Through demonstrations and performances by a Karuk Indian basket weaver; a teacher of fly-tying as traditional art; a Siletz tribal storyteller, and a hobo balladeer, four Oregon state parks have been coming alive with regional folk art during four Saturdays in June (June 8-29).

“Arts in the Parks,” is a collaboration between Oregon State Parks and Recreation Department, Oregon Folklife Network, the state’s designated folk and traditional arts program, and the Oregon Arts Commission.

Like many partnerships for the arts, heritage, and humanities in Oregon, the collaboration grew out of the 10-year relationships among the Cultural Trust’s five statewide partner agencies that receive annual grants from the Trust.

“Arts In the Parks,” kicked off June 8 with a performance by Mark Ross, a folk musician with a broad repertoire that includes hobo ballads and train songs, blues, western swing, mountain ballads, fiddle tunes, banjo melodies, early jazz, and yodeling. In addition to playing at Silver Falls State Park that day, Ross gave demonstrations of several instruments and talked with park goers about American Roots Music and “The Great Folk Music Scare of the 60s.”

On Saturday, June 15 two events took place, one at Joseph Stewart State Recreation Area (Eagle Point), where fly-fishing instructor Sherry Steele gave fly-tying lessons and explained fly-tying as folk art in the Oregon tradition and the other, at Smith Rock State Park (Terrebonne), where Karuk Indian basket weaver Wilverna Reece demonstrated her craft, including the gathering and preparation of natural materials.

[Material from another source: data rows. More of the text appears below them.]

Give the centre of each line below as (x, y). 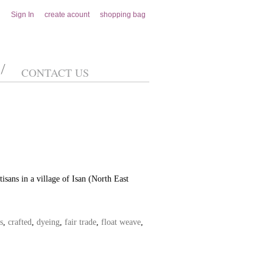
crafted (20, 222)
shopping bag (123, 15)
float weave (121, 222)
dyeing (48, 222)
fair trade (80, 222)
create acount (67, 15)
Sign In (23, 15)
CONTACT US (55, 73)
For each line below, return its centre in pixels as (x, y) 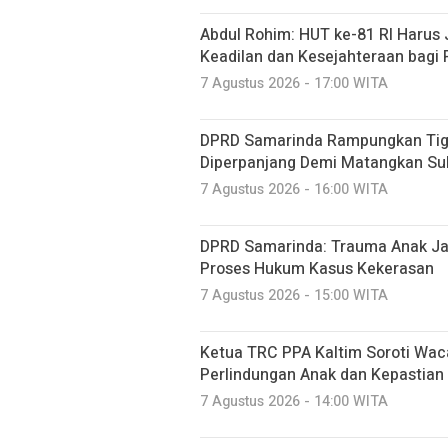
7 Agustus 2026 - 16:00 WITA (294, 189)
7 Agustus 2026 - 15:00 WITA (294, 295)
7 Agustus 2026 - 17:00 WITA (294, 83)
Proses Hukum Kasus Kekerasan (317, 268)
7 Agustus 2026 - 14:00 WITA (294, 401)
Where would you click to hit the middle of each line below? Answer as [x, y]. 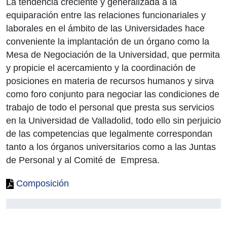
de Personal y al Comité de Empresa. [83, 160]
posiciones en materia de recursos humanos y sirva [110, 81]
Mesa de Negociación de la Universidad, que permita [113, 54]
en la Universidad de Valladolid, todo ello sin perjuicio [113, 120]
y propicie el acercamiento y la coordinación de [101, 68]
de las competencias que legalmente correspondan [109, 134]
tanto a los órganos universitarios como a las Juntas [111, 147]
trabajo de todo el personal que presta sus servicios [110, 107]
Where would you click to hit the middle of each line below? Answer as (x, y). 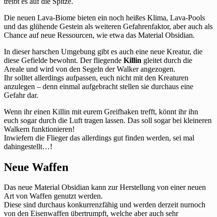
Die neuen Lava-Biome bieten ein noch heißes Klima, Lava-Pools (104, 17)
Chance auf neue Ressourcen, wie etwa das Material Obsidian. (99, 35)
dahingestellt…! (28, 146)
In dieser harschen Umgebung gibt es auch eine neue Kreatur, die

The two remaining events are as follows:

June 22- Collier Memorial State Park (Chiloquin), 10am – Renowned weaver Pat Courtney Gold will demonstrate how she makes traditional “Sally Bags” from local grasses and fibers. Once used by her native Wasco tribe for food storage, the bags are now decorative objects.

June 29, Fall Creek State Recreation Area’s Cascara Campground (Springfield), 7pm – Esther Stutzman, descendant of the Kalapuya and Coos Indians, and a registered member of the Confederated Tribes of Siletz will engage park goers with traditional stories of the Kalapuya and discussion to follow.

The parks project, according to Oregon Arts Commission Community Development Coordinator Brian Wagner, “began as an effort to increase and diversify use of the parks through arts programming.” Said Wagner, “the cooperation between state parks, OFN and local arts councils provide a means of enriching the experience for visitors to our states’ beautiful parks.”

The Oregon Cultural Trust has fostered many such partnerships in its young life. For 10 years the Trust has worked diligently with five statewide organizations (OAC, Oregon Heritage Commission, Oregon Humanities, Oregon Historical Society and the State Historic Preservation Office). The five partners, with guidance from the Trust, have pooled annual Trust grants to fund such interdisciplinary statewide programs as the Oregon Poet Laureate, Oregon Folklife Network and the Confluence Project.

“This is the kind of great thing that happens because our state has a cultural trust,” said Trust Executive Director Chris D’Arcy.